Figures 1 and 2 compare survey scans of PLGA, as received and after sputtering with a standard Ar⁺ ion beam (Figure 1) and with a C₆₀⁺ ion beam (Figure 2). The Ar⁺ ion beam used to sputter PLGA causes a rapid loss in the O signal, which manifests itself as a dramatic change in the C1s region of the spectrum from the polymer (Figure 3). Sputtering with an Ar⁺ ion beam, shows a dramatic reduction in C-O and O=C-O chemistries and an increase in the C-C signal, as the sample becomes more graphitic in nature. In contrast, Figure 3 also shows that the C region, after C₆₀⁺ ion bombardment, is almost identical to that of the as-received surface. Figure 4 shows that the intensities of the C and O remain constant throughout the C₆₀⁺ depth profile through the PLGA.

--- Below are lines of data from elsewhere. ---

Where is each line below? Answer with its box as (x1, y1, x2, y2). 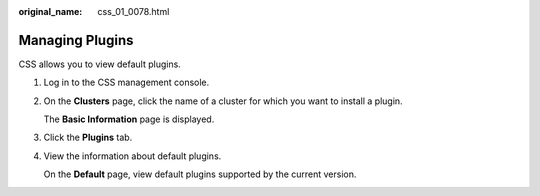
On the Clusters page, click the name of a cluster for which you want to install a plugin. (43, 95, 404, 107)
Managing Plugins (18, 31, 134, 49)
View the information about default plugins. (43, 150, 222, 162)
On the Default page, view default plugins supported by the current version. (43, 168, 357, 180)
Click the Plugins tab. (43, 131, 133, 144)
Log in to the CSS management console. (43, 76, 210, 89)
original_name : (18, 6, 83, 17)
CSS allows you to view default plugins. (18, 58, 182, 70)
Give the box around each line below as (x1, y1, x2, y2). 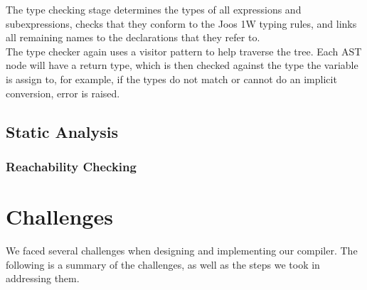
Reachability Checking (6, 157, 137, 175)
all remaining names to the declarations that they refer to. (6, 30, 260, 45)
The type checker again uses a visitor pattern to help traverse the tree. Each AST (6, 43, 362, 58)
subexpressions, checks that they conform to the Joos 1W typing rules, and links (6, 16, 357, 31)
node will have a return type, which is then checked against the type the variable (6, 58, 358, 72)
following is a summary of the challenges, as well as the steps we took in (6, 257, 320, 272)
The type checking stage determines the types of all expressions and (6, 2, 302, 16)
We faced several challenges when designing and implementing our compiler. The (6, 242, 358, 257)
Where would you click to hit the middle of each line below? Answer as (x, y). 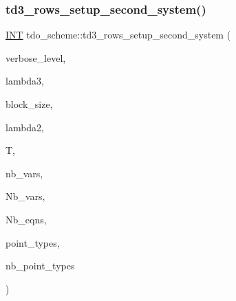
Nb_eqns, (26, 219)
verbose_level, (36, 57)
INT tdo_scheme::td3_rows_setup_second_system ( (118, 35)
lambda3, (25, 81)
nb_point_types (40, 266)
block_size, (29, 104)
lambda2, (25, 127)
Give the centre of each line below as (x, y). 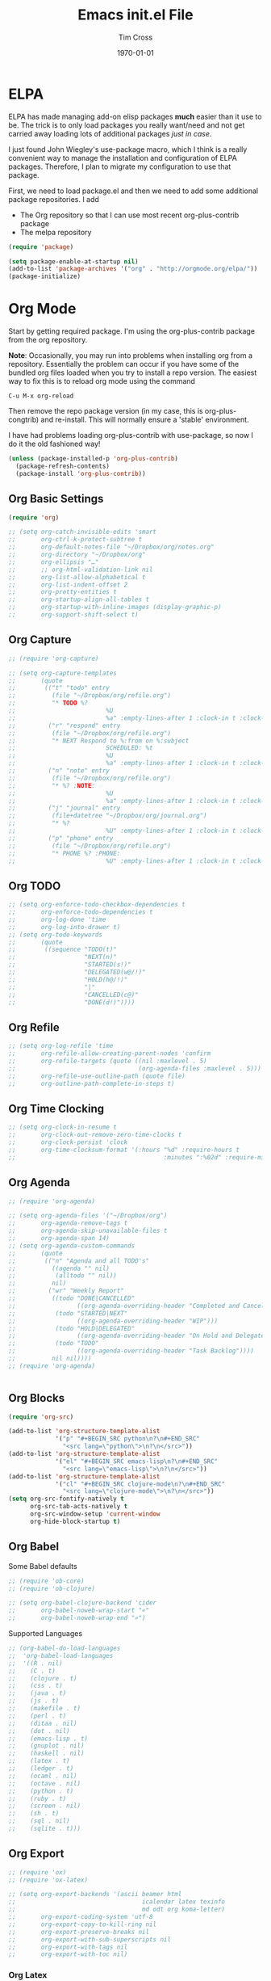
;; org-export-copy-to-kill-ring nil (83, 1924)
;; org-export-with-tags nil (68, 1947)
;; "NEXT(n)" (63, 957)
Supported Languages (46, 1633)
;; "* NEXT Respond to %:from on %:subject (99, 741)
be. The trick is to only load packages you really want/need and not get (127, 125)
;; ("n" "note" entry (59, 771)
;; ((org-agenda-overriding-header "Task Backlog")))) (131, 1351)
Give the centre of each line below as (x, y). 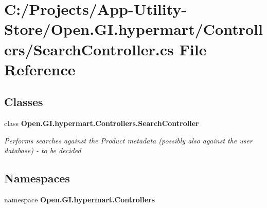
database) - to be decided (43, 150)
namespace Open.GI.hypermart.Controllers (79, 200)
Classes (24, 102)
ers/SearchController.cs (89, 49)
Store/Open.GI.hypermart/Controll (133, 29)
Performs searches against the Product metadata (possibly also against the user (128, 140)
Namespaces (37, 178)
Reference (40, 69)
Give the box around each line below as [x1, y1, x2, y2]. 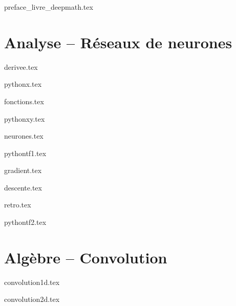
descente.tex [4, 182, 42, 193]
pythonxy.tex [4, 113, 45, 124]
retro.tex [4, 199, 31, 210]
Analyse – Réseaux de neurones [4, 31, 232, 52]
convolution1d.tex [4, 276, 60, 287]
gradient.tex [4, 165, 42, 176]
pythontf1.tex [4, 147, 47, 158]
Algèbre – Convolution [4, 246, 167, 267]
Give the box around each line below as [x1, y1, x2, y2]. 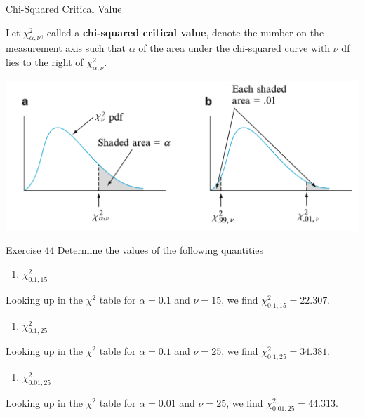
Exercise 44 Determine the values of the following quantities [6, 243, 264, 257]
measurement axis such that [6, 41, 126, 55]
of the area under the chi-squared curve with [138, 41, 331, 55]
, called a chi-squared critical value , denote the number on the [41, 25, 324, 39]
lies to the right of [6, 54, 84, 69]
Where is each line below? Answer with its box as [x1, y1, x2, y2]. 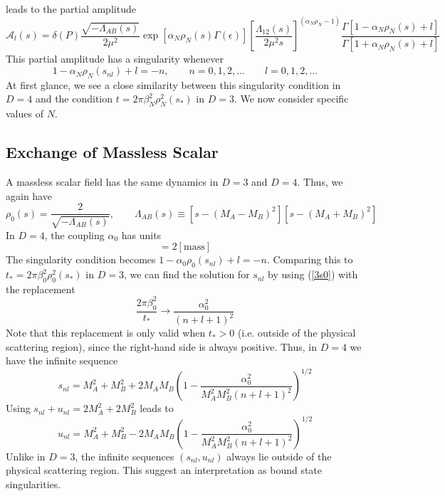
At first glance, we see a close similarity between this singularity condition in [6, 77, 341, 92]
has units [121, 227, 162, 242]
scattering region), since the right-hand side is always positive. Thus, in [6, 339, 317, 354]
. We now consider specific [234, 91, 349, 106]
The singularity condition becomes [6, 252, 156, 267]
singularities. [6, 476, 61, 491]
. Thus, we [297, 174, 343, 189]
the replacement [6, 281, 75, 296]
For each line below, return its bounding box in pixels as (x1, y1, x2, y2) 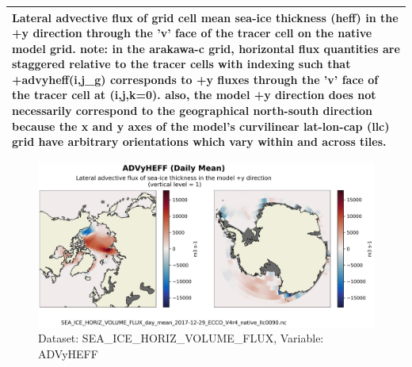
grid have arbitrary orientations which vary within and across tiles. (12, 133, 387, 150)
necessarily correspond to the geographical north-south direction (12, 102, 372, 119)
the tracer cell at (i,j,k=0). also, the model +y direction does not (12, 86, 376, 103)
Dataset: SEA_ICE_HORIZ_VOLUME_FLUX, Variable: (38, 330, 324, 346)
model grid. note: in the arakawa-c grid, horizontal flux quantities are (12, 40, 400, 56)
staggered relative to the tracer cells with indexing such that (12, 55, 351, 72)
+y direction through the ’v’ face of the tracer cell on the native (12, 25, 372, 41)
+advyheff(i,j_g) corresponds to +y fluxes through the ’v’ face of (12, 71, 379, 87)
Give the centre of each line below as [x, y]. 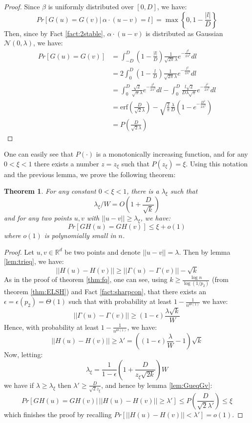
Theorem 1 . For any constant [50, 191]
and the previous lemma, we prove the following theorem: [90, 174]
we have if [19, 385]
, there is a [143, 191]
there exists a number [67, 164]
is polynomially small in [80, 235]
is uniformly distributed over [91, 6]
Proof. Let [19, 252]
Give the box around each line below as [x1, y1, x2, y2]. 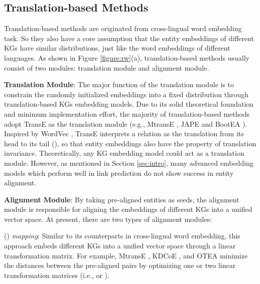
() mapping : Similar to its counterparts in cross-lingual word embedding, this [4, 230, 240, 241]
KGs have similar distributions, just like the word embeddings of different [4, 43, 230, 53]
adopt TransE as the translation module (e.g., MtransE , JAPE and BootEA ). [4, 118, 247, 129]
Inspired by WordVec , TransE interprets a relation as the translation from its [4, 128, 244, 139]
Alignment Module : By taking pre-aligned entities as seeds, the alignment [4, 194, 239, 204]
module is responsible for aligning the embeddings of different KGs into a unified [4, 204, 252, 214]
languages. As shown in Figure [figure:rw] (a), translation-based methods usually [4, 52, 250, 63]
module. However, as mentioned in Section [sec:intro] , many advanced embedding [4, 157, 253, 168]
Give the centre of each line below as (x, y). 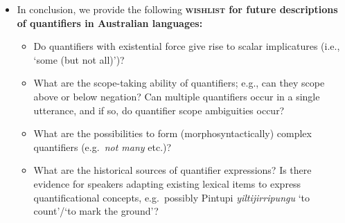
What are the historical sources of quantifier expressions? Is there (172, 170)
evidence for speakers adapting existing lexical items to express (167, 183)
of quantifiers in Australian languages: (110, 23)
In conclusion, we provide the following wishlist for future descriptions (177, 9)
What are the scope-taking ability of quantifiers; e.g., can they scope (179, 83)
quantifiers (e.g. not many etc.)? (103, 146)
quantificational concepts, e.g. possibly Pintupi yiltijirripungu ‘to (171, 197)
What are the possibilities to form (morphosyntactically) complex (172, 133)
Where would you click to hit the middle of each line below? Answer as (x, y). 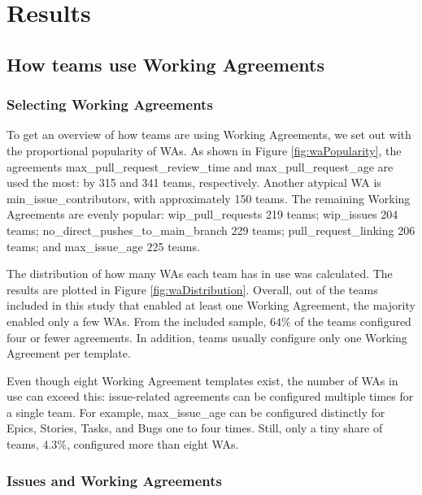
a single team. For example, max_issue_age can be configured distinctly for (196, 412)
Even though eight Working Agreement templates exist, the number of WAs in (202, 380)
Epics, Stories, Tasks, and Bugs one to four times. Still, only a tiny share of (195, 428)
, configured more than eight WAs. (152, 444)
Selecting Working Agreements (110, 104)
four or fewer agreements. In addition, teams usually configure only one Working (207, 337)
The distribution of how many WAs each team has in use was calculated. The (200, 274)
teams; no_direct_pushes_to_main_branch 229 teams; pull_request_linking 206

The second example demonstrates the use of the C₆₀⁺ ion beam as an efficient polymer surface cleaning tool. In this example, a sample of polytetrafluoroethylene, PTFE, was contaminated with fingerprints. As shown in Figure 5, the C1s spectrum of the as-received surface has a strong hydrocarbon line and smaller oxidized C components, in addition to the expected CF₂ line, consistent with PTFE. An attempt to clean off the contamination by the Ar+ ion beam removes the hydrocarbon, but severely damages the fluorocarbon chemistry by partially breaking the -(CF₂-CF₂)_n– chain. In contrast, cleaning this surface with the C₆₀⁺ ion beam causes almost no damage. The depth profile in Figure 6, plotting two types of carbon (surface hydrocarbon and PTFE) shows the efficiency of contamination removal by the C₆₀⁺ ion beam and the retention of the structurally significant CF₂ signal.

These examples illustrate the excellent prospects for using C₆₀ depth profiling and surface cleaning to analyze samples that would be very difficult to tackle using traditional monatomic sputtering.